I wrote a bit about representing structured data in the last post. Here's some ideas for how I plan to index the data.

Indexing graphs as subject ranges

In indexing triples I need to provide indexed lookups for all 6 of the possible triple query patterns:

s->po sp->o p->os po->s o->sp os->p

(s=subject p=property/predicate o=object)

Most mature triplestores also index a 4th query element 'graph' or 'context'. I intend to support this query type without expanding the index by using a trick: In my triples format the fact that the subjects are auto-generated and local to the graph means I can choose them to be sequential and effectively re-use them as graph indexes - e.g. subjects between 193 and 11255 belong to graph 2 etc.. So for example the 'os->p' indexing can also support a 'og->sp' query pattern by restricting the range of subject matches to only those in the appropriate range.

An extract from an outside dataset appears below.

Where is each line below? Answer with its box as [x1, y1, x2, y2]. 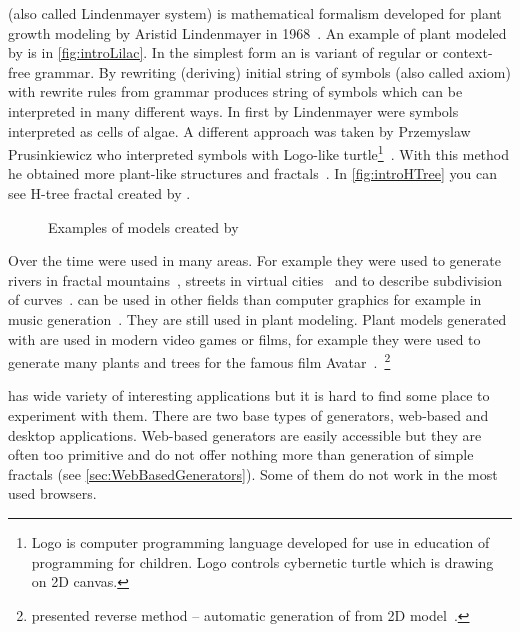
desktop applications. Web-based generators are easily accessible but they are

Cache locality and triple indexes

I mentioned in my last post that I indended to use memory mapped sorted arrays for indexing. Nick Johnson left a comment on my last post (thanks Nick!) alerting me to the better cache locality properties of n-ary trees (where n is the number of elements that fit in a disk block) rather than using binary searching flat arrays.

This is an order of magnitude improvement. For example, for a 1 million element array of 32bit values you can do each cold search in just 3 page faults ( log1024(1M)=3, assuming block size of 4096 - i.e. 1024 elements per block). A binary search on a cold 1M element flat array would yield something more like ~22 faults (I'm assuming the last 10 lookups would happen in the same block). This prompted me to do some reading on cache coherency.

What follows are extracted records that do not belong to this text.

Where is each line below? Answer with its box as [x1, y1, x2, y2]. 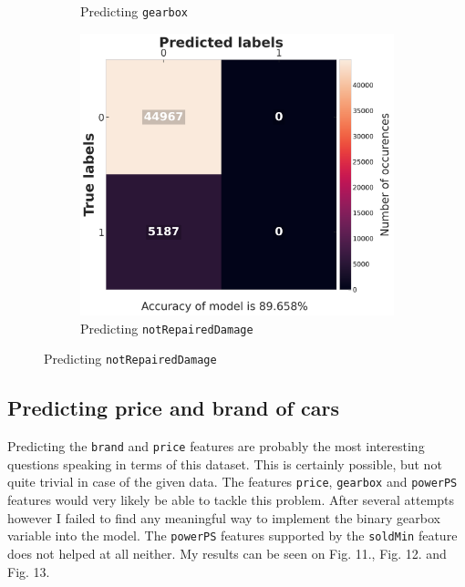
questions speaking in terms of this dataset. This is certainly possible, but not [7, 454, 442, 473]
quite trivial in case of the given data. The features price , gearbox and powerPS [7, 472, 458, 491]
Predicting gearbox [80, 2, 189, 20]
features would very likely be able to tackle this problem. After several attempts [7, 490, 455, 510]
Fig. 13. [7, 561, 50, 581]
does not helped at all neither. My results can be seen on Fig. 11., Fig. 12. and [7, 543, 447, 562]
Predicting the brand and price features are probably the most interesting [7, 437, 425, 456]
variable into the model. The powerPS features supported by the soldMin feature [7, 526, 458, 545]
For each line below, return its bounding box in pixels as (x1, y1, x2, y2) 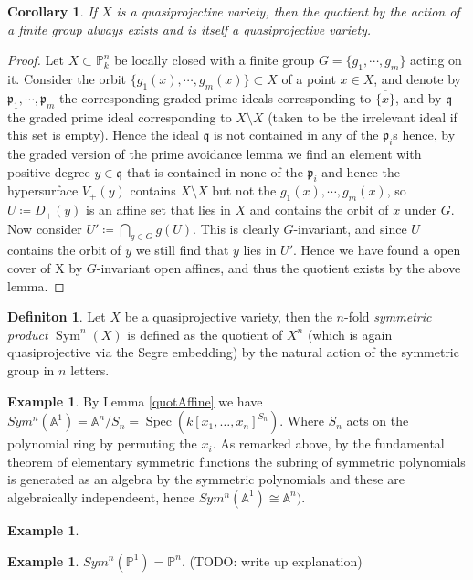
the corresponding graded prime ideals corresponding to (59, 88, 372, 107)
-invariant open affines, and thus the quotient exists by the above (96, 258, 461, 277)
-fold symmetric (344, 307, 432, 326)
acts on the (346, 411, 409, 430)
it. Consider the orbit (7, 69, 127, 88)
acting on (410, 50, 462, 69)
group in (7, 360, 55, 379)
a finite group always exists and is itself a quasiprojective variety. (7, 19, 372, 38)
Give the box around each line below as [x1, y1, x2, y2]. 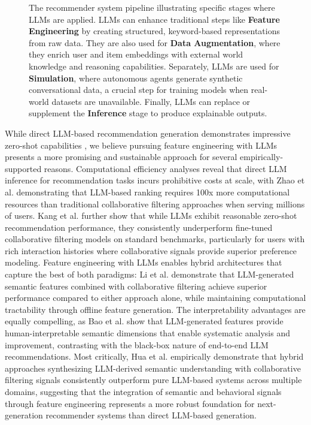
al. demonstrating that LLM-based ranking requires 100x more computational [5, 185, 290, 198]
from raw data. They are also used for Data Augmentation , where [29, 36, 280, 49]
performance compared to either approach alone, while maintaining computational [5, 291, 306, 304]
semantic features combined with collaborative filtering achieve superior [5, 279, 267, 292]
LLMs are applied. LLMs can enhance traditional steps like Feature [29, 13, 280, 25]
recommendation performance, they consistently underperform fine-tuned [5, 221, 273, 233]
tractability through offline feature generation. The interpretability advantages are [5, 303, 306, 315]
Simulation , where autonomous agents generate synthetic [29, 71, 243, 84]

As it turns out (unless I'm missing something) the actual approach I had in mind should be pretty optimal cache locality wise. The plan is to exploit the even randomness of the hashes to reduce the searching overhead, hopefully amortizing to constant lookup (and fault) times.

To illustrate this, consider the o->ps and op->s lookup patterns. I plan to index these through a 3 level hierarchy of sorted arrays o->p->s: I.e. a sorted array of objects, each which points to a child array of predicates, each of which points to subjects.


[o1 o2 o3 o4 o5 o6 o7 ...] (object array)
          /          
         /           
   ...][p1 p2 p3 p4][..    (o4 predicate array)
          /
         /
  ...][s1 s2 s3 s4][....     (o4 p2 subject array)

The trick here is that each array is a sorted array of unique hashes, which because of the randomness of the hash should be evenly spread over the search space.

That means that an object with hash 'h' should be approximately in the position:

(h / hash-range) * numelements.

E.g. if the hash range is unsigned 32bit (0-4294967295), a 2147483648 value is in the middle of the array. The search would try this position first, and then use linear probing to locate the value. I'm hoping that this will result in 3 page faults to locate the first matching triple regardless of the size of the data. Because it doesn't implicitly rely on any block size it should also respond well to L1/L2 caching (unless I'm missing something!).

Hash lengths

As mentioned in the previous post I'm planning on internally identifying each symbol with a 64bit hash, along the same lines as 3store. However I'm currently thinking that I'll only use the first 32 bits in the top 2 lookup indexes. This will make the indexes denser which I think should help with L1/L2 cache locality when probing for a match. Of course the tradeoff is that there will be a lot of duplicate hashes - to account for these I'll put the latter 32bits in the 3rd level data arrays so that they can be filtered before joining.

N.B. I have no empirical performance data to back up any of these ideas, so this is all speculation at the moment (and likely to change as I gain in experience). I'd appreciate it if anybody can see where I've overlooked something or has any more optimal ideas for storing static triple data.